STATS/CSE 780 Homework Assignment 3


Category: You will Instantly receive a download link for .zip solution file upon Payment


5/5 - (1 vote)


Find a dataset that is suitable for the cluster analysis using the methods covered in class. Some
sites for dataset search are 1) Google Dataset Search, or 2) Kaggle Datasets, or 3) UCI Machine
Learning Repository.

Do not use datasets that have been used in class or collected for your research (not publicly
available) or in the textbooks used in this course or R or Python package data.

The dataset must have at least five variables.
1. Briefly describe your chosen dataset and clearly explain where it was sourced.

2. Carry out a thorough cluster analysis of your chosen data set using:
a. agglomerative or divisive hierarchical clustering;
b. k-means clustering; and
c. k-means or hierarchical clustering after principal component analysis.

3. Your report must include comparison of the clustering results obtained using these methods.
Provide a clear and concise description of the results. Clearly state what conclusions can be drawn
from your analysis in the context of your chosen dataset.

Grading scheme
Grading scheme for all the questions is given below.
1. Source of the dataset [1]
describe your dataset (data types, summaries, outliers, missing value
analysis, etc.) [3]
state the problem to be addressed or explain why the dataset is fit to
clustering [2]
Any data/statistical transformation or any preprocessing for cluster
analysis and principal component analysis [2]

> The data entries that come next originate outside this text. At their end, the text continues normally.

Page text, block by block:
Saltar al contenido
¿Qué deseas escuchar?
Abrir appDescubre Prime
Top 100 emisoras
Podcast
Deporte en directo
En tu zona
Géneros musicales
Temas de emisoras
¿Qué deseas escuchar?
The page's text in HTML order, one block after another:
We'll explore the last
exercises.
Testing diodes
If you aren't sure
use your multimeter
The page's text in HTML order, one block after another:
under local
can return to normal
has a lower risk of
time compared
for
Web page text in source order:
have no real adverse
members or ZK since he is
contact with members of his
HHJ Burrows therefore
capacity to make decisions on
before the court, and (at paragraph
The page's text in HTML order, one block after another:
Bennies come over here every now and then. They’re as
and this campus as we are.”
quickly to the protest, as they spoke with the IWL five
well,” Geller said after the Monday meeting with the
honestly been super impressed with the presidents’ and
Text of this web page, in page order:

2. a. apply hierarchical clustering, describe choosing the number of clusters,
evaluate the hierarchical clustering [3]
b. apply k-means clustering, describe choosing the number of clusters,
evaluate the k-means clustering [3]
c. apply PCA, choose the number of PCs (and say why), apply k-means
or hierarchical clustering on PCs, describe choosing the number of
clusters, evaluate the clustering results [5]

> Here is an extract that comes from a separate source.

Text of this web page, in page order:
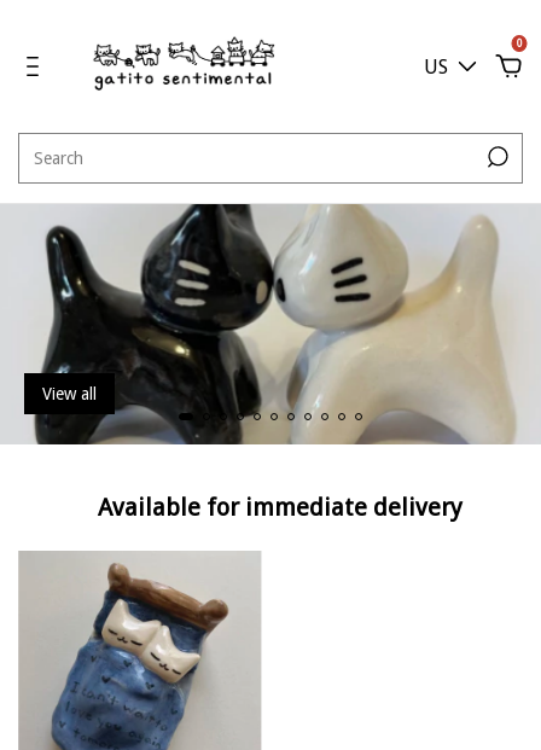
US
0
View all
Available for immediate delivery

3. at least two comparisons of the clustering results obtained using these
methods [2]
References Reference list starts on a new page, references are appropriate and list
out in the report [2]
Supplementary material starts on a new page, code readability, all
codes are within the margins, the R codes and the outputs for the
questions are presented [3]
The maximum point for this assignment is 26. We will convert this to 100%.